Every line in the data below from the one containing "і підставляємо ( [gensol3,1]" down to the one containing "channel the number", both included, must be retyped exactly; no other line is to appear.

> **Study material**
▼

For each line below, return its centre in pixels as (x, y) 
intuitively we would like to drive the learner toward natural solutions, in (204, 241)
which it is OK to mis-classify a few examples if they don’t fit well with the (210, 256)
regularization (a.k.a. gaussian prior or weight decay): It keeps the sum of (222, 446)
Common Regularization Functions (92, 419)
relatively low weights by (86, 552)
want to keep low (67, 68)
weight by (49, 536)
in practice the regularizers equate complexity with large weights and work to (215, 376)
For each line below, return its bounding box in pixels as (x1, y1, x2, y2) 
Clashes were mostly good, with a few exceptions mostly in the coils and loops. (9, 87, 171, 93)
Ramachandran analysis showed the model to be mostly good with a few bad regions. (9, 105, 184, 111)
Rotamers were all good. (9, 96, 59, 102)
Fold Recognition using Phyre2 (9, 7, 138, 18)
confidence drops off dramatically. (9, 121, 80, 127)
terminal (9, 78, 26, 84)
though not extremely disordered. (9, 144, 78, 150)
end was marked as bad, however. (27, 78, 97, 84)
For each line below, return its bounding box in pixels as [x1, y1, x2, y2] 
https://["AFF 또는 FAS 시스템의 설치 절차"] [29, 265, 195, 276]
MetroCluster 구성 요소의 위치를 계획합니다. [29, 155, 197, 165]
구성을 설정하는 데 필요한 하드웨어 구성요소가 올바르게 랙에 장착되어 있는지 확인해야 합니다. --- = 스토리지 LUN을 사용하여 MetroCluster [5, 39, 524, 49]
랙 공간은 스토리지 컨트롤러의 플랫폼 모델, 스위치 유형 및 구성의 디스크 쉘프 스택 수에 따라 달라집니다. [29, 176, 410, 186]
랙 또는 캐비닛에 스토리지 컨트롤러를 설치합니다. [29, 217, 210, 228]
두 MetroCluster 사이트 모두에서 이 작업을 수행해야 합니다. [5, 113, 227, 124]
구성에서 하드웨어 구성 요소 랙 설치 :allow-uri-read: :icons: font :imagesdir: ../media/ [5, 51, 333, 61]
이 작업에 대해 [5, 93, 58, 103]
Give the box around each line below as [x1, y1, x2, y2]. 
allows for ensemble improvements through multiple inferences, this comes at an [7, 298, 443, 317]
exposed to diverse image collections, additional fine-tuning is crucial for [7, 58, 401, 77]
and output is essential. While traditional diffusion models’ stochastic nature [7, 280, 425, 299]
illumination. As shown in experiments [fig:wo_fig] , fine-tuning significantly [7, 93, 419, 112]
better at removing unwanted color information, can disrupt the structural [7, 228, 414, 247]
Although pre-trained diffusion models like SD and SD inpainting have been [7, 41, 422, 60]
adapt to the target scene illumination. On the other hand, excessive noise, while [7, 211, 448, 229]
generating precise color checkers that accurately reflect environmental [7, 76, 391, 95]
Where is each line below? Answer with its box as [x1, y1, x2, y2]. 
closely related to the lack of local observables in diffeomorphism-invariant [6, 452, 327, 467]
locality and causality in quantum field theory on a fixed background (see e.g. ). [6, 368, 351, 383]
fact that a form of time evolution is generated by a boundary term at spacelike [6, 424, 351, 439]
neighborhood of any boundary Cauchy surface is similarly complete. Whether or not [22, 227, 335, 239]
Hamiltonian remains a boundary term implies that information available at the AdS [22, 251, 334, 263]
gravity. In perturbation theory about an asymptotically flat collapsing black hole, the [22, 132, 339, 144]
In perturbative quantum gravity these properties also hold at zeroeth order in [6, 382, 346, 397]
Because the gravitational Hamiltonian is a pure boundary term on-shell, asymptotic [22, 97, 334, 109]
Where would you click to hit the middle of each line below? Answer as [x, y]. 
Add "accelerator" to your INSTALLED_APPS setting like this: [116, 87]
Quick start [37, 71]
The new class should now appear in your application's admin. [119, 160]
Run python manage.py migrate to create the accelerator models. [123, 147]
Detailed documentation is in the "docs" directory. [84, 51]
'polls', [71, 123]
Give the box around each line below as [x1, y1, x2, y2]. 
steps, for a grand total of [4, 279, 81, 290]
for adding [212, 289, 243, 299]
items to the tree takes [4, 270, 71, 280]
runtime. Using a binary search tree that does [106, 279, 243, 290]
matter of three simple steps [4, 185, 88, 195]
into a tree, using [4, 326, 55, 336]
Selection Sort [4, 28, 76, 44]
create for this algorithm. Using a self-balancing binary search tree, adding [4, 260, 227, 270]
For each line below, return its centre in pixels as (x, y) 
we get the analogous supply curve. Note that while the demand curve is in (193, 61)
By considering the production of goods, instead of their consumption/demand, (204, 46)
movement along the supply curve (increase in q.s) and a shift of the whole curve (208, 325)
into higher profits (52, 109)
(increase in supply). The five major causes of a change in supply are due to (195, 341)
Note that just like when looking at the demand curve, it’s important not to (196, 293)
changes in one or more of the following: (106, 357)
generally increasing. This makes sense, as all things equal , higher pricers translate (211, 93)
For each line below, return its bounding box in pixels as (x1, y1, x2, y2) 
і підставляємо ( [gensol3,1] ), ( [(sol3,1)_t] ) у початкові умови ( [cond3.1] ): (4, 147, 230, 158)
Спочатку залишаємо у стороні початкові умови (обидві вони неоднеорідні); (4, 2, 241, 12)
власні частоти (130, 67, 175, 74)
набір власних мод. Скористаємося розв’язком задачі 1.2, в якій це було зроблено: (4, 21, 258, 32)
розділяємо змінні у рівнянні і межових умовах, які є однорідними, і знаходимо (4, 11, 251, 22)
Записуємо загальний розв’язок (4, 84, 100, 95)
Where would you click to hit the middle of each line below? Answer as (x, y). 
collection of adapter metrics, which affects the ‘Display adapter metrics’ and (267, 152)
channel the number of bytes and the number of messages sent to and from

▲
▼

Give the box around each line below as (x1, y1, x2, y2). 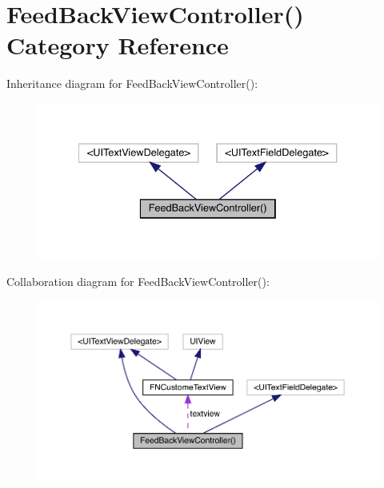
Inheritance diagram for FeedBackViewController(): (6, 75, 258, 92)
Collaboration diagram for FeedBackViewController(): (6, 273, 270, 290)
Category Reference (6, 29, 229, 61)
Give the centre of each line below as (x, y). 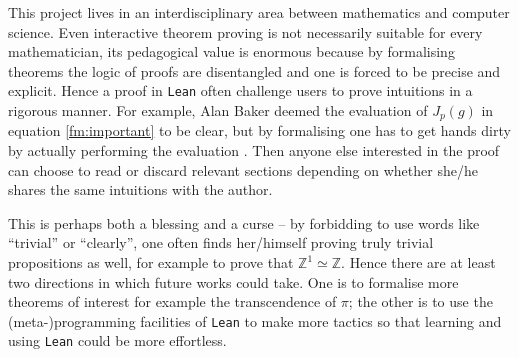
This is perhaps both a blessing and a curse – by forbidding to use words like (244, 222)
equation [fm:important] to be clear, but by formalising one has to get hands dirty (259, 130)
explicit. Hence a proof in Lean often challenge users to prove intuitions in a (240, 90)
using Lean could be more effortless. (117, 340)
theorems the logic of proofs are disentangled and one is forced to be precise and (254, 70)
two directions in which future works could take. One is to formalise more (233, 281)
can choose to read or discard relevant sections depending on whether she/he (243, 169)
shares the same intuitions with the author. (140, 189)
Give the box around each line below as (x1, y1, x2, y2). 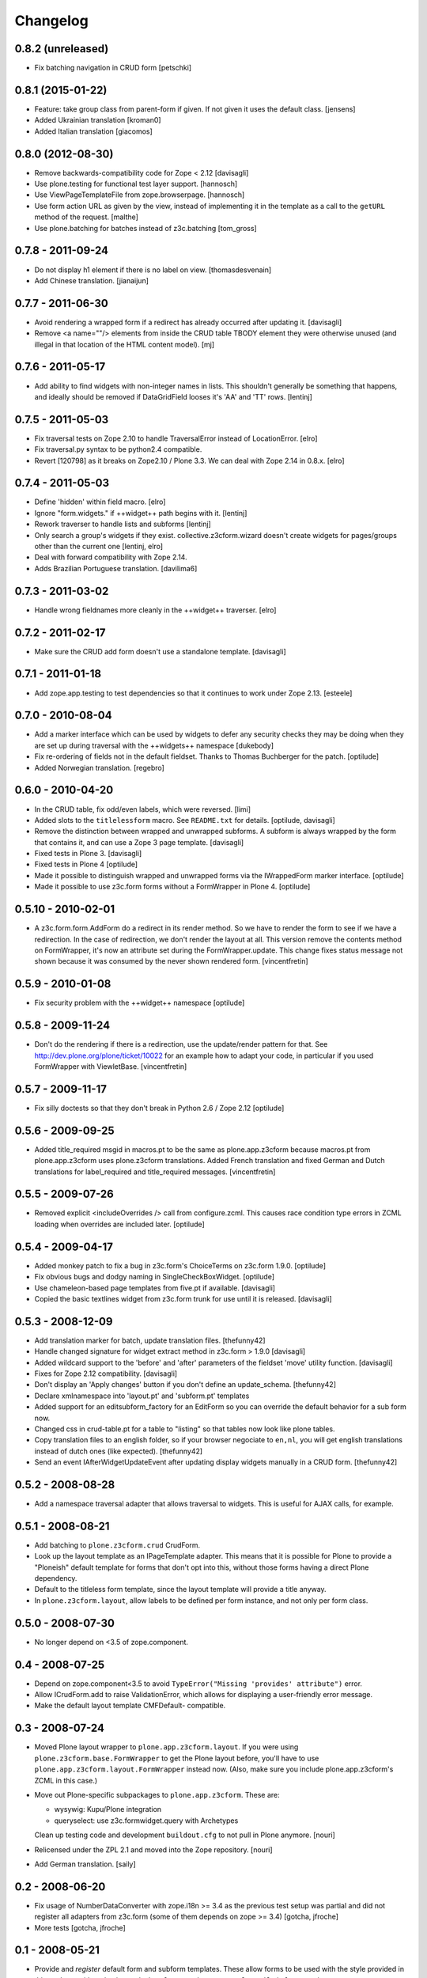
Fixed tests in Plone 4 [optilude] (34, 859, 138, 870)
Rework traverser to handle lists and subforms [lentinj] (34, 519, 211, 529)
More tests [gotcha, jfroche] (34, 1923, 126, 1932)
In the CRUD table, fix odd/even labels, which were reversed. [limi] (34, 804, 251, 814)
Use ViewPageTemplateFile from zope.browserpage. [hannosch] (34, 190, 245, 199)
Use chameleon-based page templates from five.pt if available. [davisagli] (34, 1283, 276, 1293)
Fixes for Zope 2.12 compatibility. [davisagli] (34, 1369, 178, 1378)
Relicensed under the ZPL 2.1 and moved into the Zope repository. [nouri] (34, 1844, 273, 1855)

▲
▼

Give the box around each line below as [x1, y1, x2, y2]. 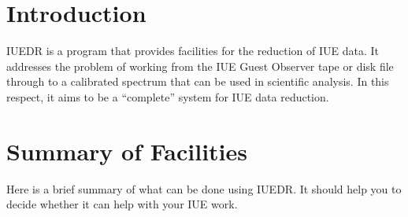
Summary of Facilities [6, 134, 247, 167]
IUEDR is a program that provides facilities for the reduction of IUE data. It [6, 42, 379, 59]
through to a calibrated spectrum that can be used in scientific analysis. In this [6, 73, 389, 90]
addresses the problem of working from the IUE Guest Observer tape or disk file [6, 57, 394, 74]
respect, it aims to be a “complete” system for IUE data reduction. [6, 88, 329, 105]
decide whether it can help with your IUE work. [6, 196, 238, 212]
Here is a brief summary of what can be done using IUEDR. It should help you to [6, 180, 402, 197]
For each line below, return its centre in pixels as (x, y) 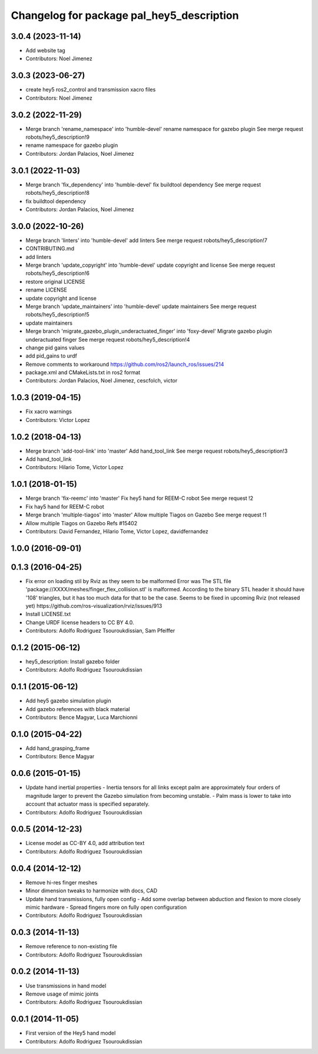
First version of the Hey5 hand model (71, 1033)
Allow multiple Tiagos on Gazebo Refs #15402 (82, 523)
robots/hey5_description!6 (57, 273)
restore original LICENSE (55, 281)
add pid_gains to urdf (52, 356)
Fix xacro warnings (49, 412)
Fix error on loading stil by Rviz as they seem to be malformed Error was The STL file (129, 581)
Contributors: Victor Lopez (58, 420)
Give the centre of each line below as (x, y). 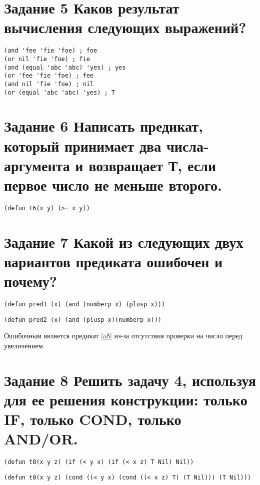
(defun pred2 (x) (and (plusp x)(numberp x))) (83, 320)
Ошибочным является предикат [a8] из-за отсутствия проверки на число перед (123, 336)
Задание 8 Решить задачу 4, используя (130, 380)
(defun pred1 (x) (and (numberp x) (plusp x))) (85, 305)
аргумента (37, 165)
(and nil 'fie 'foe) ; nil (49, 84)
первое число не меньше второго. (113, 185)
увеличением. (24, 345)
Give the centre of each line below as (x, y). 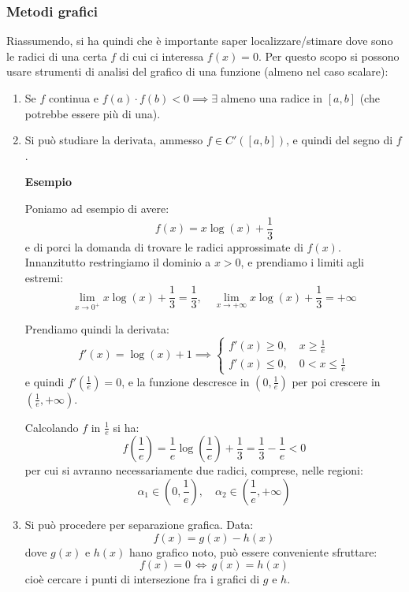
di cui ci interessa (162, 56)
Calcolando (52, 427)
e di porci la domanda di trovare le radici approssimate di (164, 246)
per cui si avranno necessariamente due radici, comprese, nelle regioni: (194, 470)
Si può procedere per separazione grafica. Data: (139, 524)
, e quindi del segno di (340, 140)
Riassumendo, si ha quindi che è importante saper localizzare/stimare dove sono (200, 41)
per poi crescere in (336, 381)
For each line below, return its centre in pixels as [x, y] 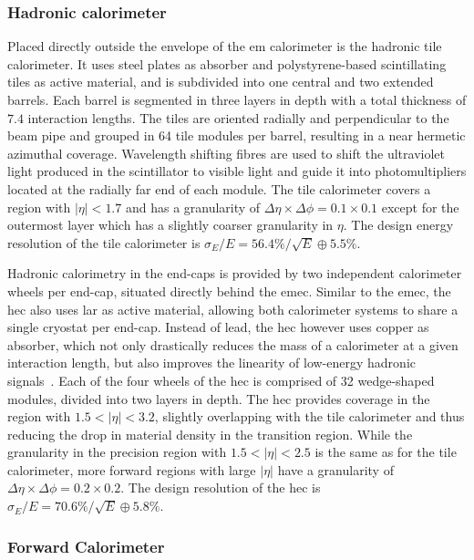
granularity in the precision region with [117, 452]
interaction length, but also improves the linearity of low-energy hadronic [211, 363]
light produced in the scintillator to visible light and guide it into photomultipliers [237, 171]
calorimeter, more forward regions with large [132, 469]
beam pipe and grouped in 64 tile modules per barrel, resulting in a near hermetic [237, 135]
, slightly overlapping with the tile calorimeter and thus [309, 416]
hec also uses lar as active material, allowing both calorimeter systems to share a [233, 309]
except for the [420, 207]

▲

> **Task answer**
і підставляємо ( [gensol3,1] ), ( [(sol3,1)_t] ) у початкові умови ( [cond3.1] ): (4, 147, 230, 158)
Спочатку залишаємо у стороні початкові умови (обидві вони неоднеорідні); (4, 2, 241, 12)
власні частоти (130, 67, 175, 74)
набір власних мод. Скористаємося розв’язком задачі 1.2, в якій це було зроблено: (4, 21, 258, 32)
розділяємо змінні у рівнянні і межових умовах, які є однорідними, і знаходимо (4, 11, 251, 22)
Записуємо загальний розв’язок (4, 84, 100, 95)
Where would you click to hit the middle of each line below? Answer as (x, y). 
collection of adapter metrics, which affects the ‘Display adapter metrics’ and (267, 152)
channel the number of bytes and the number of messages sent to and from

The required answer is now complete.